11.05.2026

Frais immobiliers, quels frais immobiliers?

Les contribuables sont propriétaires immobiliers. Ils réalisent divers travaux de rénovation sur trois périodes fiscales. On parle de réfection du toit, de la rénovation de la cuisine, du changement du système de chauffage, du remplacement du système électrique, de la pose d’une installation photovoltaïque sur une partie du toit.

Le fisc refuse des factures en lien avec la rénovation du grenier.

Les juges fédéraux rappellent que depuis un arrêt de 2023, « il convient d’examiner chaque mesure selon une approche fonctionnelle afin de déterminer si l’immeuble a bénéficié d’une amélioration qualitative et, partant, d’une augmentation de valeur. Le critère de comparaison n’est pas la valeur totale de l’immeuble, mais celle de l’installation concrètement entretenue ou remplacée. » (cons. 3.1.)

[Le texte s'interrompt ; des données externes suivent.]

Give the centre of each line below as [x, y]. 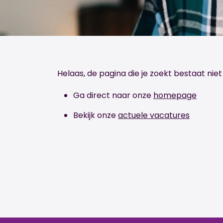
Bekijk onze [96, 115]
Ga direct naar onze [113, 95]
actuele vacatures [154, 115]
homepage [175, 95]
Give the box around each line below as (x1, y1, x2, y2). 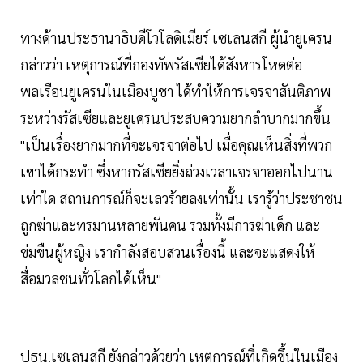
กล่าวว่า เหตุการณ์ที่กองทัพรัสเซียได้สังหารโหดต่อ (20, 55, 302, 75)
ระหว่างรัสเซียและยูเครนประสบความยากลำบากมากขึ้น (20, 109, 331, 128)
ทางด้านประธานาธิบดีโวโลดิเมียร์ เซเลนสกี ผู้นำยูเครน (20, 28, 332, 48)
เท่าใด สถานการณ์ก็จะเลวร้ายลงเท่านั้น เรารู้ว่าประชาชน (20, 189, 343, 208)
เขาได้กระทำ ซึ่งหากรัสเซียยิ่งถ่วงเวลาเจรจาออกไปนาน (20, 162, 333, 181)
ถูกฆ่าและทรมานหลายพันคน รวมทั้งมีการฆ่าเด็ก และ (20, 216, 320, 235)
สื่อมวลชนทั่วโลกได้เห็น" (20, 269, 161, 288)
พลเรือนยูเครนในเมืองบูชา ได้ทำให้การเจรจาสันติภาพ (20, 82, 331, 101)
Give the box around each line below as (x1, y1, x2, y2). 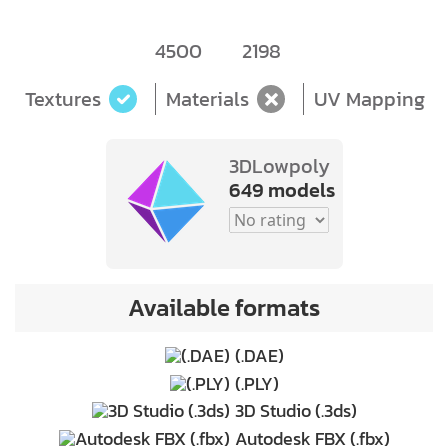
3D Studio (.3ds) (234, 397, 357, 425)
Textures (25, 84, 101, 114)
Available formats (128, 290, 320, 325)
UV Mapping (314, 84, 425, 114)
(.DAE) (234, 342, 284, 369)
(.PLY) (234, 369, 279, 397)
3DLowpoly (228, 151, 330, 181)
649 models (228, 175, 335, 205)
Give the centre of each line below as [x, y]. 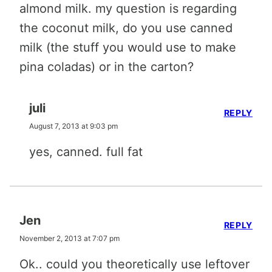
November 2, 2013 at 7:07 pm [70, 238]
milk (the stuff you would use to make [128, 47]
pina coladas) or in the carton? [107, 67]
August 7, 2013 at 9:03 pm [73, 126]
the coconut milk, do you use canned [126, 28]
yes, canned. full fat [86, 152]
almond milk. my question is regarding [128, 8]
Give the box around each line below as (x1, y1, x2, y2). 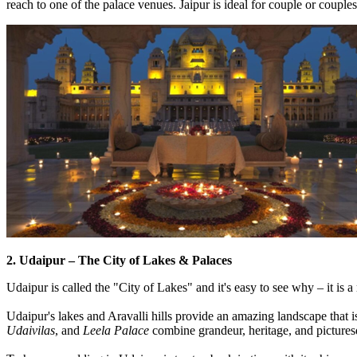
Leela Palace (83, 323, 149, 337)
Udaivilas (6, 323, 55, 337)
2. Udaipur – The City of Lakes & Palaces (6, 253, 232, 267)
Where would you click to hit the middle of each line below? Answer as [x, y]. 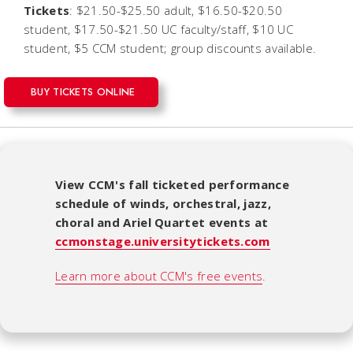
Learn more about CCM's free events [159, 275]
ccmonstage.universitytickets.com [163, 241]
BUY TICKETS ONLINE [83, 91]
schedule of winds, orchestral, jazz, [163, 203]
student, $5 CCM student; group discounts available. [170, 48]
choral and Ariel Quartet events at [162, 222]
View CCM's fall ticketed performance [172, 184]
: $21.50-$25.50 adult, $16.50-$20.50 [176, 10]
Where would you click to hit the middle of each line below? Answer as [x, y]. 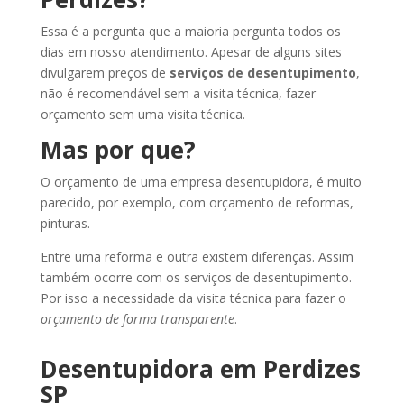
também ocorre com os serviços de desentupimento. [196, 278]
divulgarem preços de [105, 73]
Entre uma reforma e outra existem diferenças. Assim [197, 257]
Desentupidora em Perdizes [200, 369]
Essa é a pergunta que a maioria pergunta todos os [190, 32]
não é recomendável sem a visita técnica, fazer [178, 94]
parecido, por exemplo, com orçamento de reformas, [197, 203]
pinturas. [65, 224]
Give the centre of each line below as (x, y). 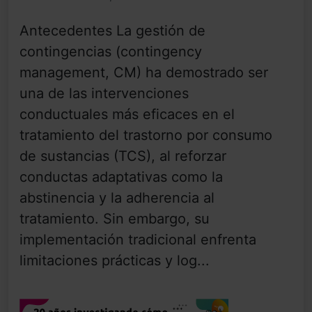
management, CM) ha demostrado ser (144, 73)
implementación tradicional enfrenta (138, 240)
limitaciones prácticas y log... (115, 261)
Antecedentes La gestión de (112, 31)
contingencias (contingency (111, 52)
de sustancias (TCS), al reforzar (123, 156)
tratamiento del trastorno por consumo (146, 135)
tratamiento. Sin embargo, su (115, 219)
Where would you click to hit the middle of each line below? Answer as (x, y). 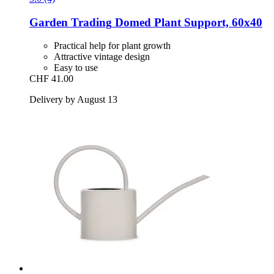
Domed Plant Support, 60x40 (187, 22)
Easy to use (76, 68)
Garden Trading (71, 22)
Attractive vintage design (102, 57)
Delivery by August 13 (73, 100)
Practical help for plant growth (112, 46)
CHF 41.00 (51, 79)
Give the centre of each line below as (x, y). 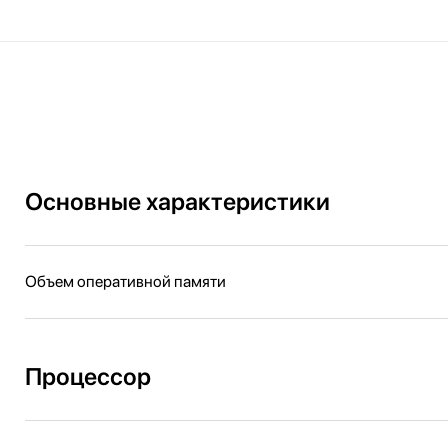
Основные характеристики (177, 201)
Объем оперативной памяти (125, 281)
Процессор (88, 376)
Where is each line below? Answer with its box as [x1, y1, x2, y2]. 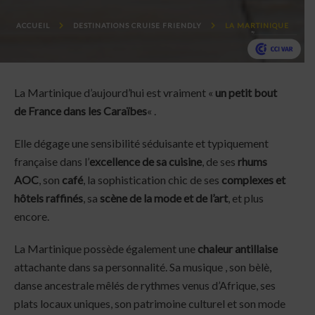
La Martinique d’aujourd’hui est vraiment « [14, 85, 215, 99]
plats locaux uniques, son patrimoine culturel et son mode [14, 296, 285, 310]
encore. [14, 209, 49, 223]
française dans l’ [14, 154, 89, 168]
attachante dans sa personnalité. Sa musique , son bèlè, [14, 259, 271, 274]
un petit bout [215, 85, 277, 99]
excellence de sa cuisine [89, 154, 202, 168]
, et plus [228, 191, 264, 205]

« Les travaux réalisés pour une nouvelle construction (réelle et non pas simplement économique) ont en principe pour effet d’augmenter la valeur du bien et que les frais qui en découlent ne peuvent être déduits de l’impôt sur le revenu, même si la nouvelle construction a remplacé un bâtiment démoli destiné à un usage similaire (« reconstruction de remplacement »). En d’autres termes, la suppression de la notion de « nouvelle construction économique » n’a rien changé au fait que la construction d’un nouveau bâtiment (nouvelle construction « en pleine campagne ») ne constitue pas une simple remise en état d’un bien immobilier; les dépenses engagées à cet effet doivent donc en principe être qualifiées non pas de dépenses de maintien de la valeur, mais de dépenses d’augmentation de la valeur. Cela vaut également lorsque le nouveau bâtiment remplace un bâtiment démoli : dans le cas d’une reconstruction de remplacement après l’achèvement de la démolition d’un bâtiment, il n’existe justement plus de bâtiment préexistant sur lequel des mesures d’entretien et de remise en état pourraient (encore) être effectuées ». (cons. 3.2)

« Il convient d’examiner au cas par cas, pour tous les travaux effectués sur la structure porteuse ainsi que pour la couverture, en fonction de leur nature technique objective – et avec la collaboration des contribuables –, s’ils servent à rétablir un état antérieur de l’immeuble et ont donc pour effet de préserver sa valeur. Si la part correspondante ne peut être déterminée, il convient de présumer, à la charge du contribuable, que les coûts ne servent pas à maintenir la valeur et ne peuvent donc pas être déduits ». (cons. 3.6.)

Le dossier étant vide sur ce point, c’est à bon droit que les juges cantonaux avaient demandé un complément d’instruction, retour à l’expéditeur validé par les juges fédéraux.